反体制派のリーダーの一部は、政府と協力する道を選ぶようになった。
大統領:「武力ではなく、経済と制度の改革で安定を得る……AIの知恵は恐ろしいな」
アケミ「長期的な安定には、強権だけではなく、国民の支持が必要です。」
【中央アメリカの覇権を狙うニカラグア】
ニカラグアの改革が進む中、中米諸国が注目し始めた。
ホンジュラス大統領:「ニカラグアがここまで変わるとは……」
エルサルバドル大統領:「彼らはAIを使っているらしい。我々も導入すべきか?」
しかし、ニカラグアの急成長を脅威と感じる勢力もいた。
特に、アメリカ政府はこの動きを警戒し始めた。
アメリカ国務長官:「ニカラグアは我々の影響を脱し、独自の道を歩み始めた。新たな制裁を検討する必要がある。」
一方、中国とロシアは、ニカラグアを支援する姿勢を強めた。
ロシア大統領:「アメリカの裏庭に、新たな勢力が誕生したな。」
中国主席:「中米の新たな貿易拠点として、ニカラグアを育てる価値がある。」
ニカラグアは、中央アメリカの新たな覇権国家としての道を歩み始めた。
だが、その先には、アメリカとの新たな対立が待ち受けていた。
——次に、このAIを手に入れるのはどの国か?
・・・・・・・・・
【リリィたちの密かな支援】
マナグアの夜、薄暗い街の中で、一人の男が影のように動いていた。クロシャ——諜報部隊のリーダーは、ニカラグアの未来を守るため、密かに活動を開始していた。

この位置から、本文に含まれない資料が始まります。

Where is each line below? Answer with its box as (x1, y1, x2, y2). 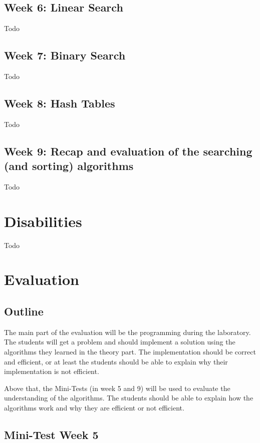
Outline (4, 303, 44, 319)
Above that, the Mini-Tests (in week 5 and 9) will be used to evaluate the (4, 382, 230, 393)
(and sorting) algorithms (4, 158, 134, 173)
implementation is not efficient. (4, 366, 99, 376)
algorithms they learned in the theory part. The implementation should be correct (4, 346, 256, 357)
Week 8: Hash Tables (4, 95, 115, 110)
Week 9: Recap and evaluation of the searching (4, 143, 252, 158)
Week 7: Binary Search (4, 47, 126, 63)
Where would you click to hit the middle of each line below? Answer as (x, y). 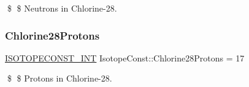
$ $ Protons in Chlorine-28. (59, 78)
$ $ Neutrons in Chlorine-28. (62, 8)
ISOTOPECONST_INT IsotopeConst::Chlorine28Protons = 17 (125, 57)
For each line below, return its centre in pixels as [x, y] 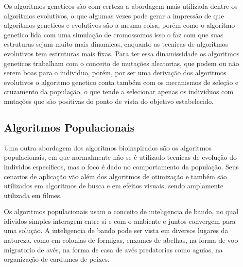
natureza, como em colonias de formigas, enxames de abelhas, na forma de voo [121, 240]
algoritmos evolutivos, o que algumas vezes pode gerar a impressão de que [114, 15]
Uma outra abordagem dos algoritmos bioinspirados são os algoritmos [108, 147]
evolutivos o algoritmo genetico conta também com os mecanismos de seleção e [121, 82]
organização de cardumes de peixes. [57, 259]
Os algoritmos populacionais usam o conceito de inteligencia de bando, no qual [121, 211]
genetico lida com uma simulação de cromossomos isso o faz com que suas [114, 34]
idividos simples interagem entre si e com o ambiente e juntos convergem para [120, 221]
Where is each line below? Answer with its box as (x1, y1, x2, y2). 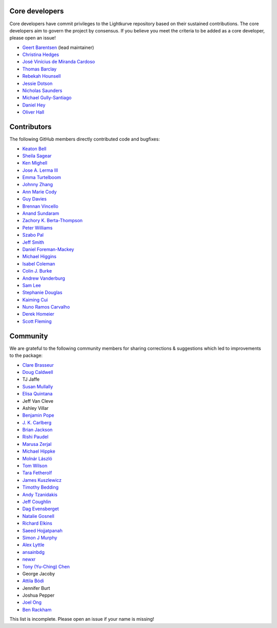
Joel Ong (22, 599, 42, 605)
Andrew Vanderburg (22, 275, 65, 281)
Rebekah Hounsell (22, 73, 61, 79)
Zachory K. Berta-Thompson (22, 218, 83, 224)
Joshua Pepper (22, 592, 55, 599)
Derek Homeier (22, 311, 55, 317)
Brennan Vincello (22, 203, 58, 209)
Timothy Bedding (22, 484, 59, 491)
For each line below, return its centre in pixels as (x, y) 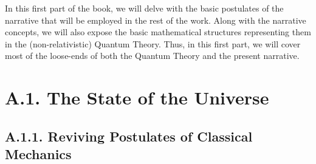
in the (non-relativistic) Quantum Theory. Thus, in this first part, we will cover (153, 43)
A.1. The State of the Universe (137, 97)
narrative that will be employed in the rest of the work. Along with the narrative (156, 20)
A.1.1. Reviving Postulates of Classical (129, 136)
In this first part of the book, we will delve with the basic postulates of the (144, 8)
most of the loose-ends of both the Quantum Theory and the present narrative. (152, 56)
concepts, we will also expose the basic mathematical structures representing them (158, 32)

政治AIアドバイザー・アケミがニカラグア政府に導入され、経済制裁の回避、経済成長、国民の不満抑制に向けた戦略が打ち出される中、それを妨害しようとする勢力が水面下で動いていた。特に、既得権益を維持したい汚職官僚や軍部の一部、さらにはアメリカの影響力を回復したい諜報機関が、改革の妨害を企てていた。
クロシャは、政府内の一部高官が極秘裏にアメリカと接触し、アケミの情報を流出させようとしているとの情報を掴んだ。彼はすぐにリリィに報告を入れた。
クロシャ:「政府高官の一部がアメリカと通じている。アケミのデータを流出させ、改革の妨害を試みているようだ」
リリィ:「分かった。私たちの存在を悟られないように、適切に対処して」
クロシャ:「了解。敵同士を争わせるのが一番だな」
クロシャは、汚職官僚の不正取引を裏付ける証拠を入手し、それを匿名で独立系ジャーナリストへリーク。翌日には、国内外のメディアがこのスキャンダルを報じ、関与していた高官たちは次々と辞任に追い込まれた。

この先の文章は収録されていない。